Demian’s team is developing tools that help border control officers identify illegal shark products. His project is sifting through ‘rhino ray’ DNA sequences looking for differences in code between the guitarfishes, giant guitarfishes and wedgefishes nicknamed for their pointy snouts (and Endangered status). Months of testing will help ensure only rhino ray DNA is targeted before the team flies to Hong Kong to help officials use a portable DNA tester.
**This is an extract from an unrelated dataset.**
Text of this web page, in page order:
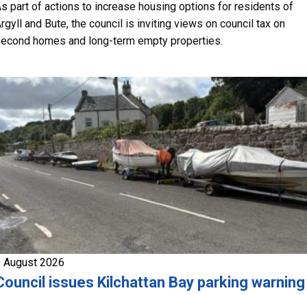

This project will add to the arsenal currently being used to identify illegal shark fins moving across borders, and help stop the trafficking of ‘rhino ray’ fins.
Aristide created a citizen science platform and mobile app for fishers across Cameroon’s 400 km coastline to record sightings of sharks, rays and marine life. These photos are uploaded to iNaturalist where they are identified and will serve to create Cameroon’s first elasmobranch atlas. Together with his team, Aristide ensures data are being uploaded, visits fish landing sites to assess bycatch and measure sharks, and scours the beaches to check for strandings and sea turtle nests. He collects tissue samples of threatened species in these visits that can give more insights into the diversity, population size and structure of vulnerable sharks.